Work required — From the first line to the last, print the records exactly, leaving out the pictures.
----
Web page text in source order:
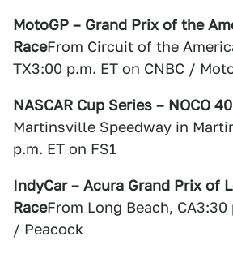
MotoGP – Grand Prix of the
RaceFrom Circuit of the
TX3:00 p.m. ET on CNBC /
NASCAR Cup Series – NOCO
Martinsville Speedway in
p.m. ET on FS1
IndyCar – Acura Grand Prix of
RaceFrom Long Beach, CA3:30
/ Peacock
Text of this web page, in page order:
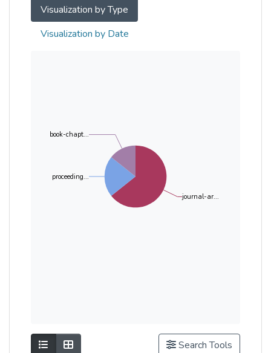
----
Solution to the exercise —
Web page text in source order:
MotoGP – Grand Prix of the
RaceFrom Circuit of the
TX3:00 p.m. ET on CNBC /
NASCAR Cup Series – NOCO
Martinsville Speedway in
p.m. ET on FS1
IndyCar – Acura Grand Prix of
RaceFrom Long Beach, CA3:30
/ Peacock
Text of this web page, in page order:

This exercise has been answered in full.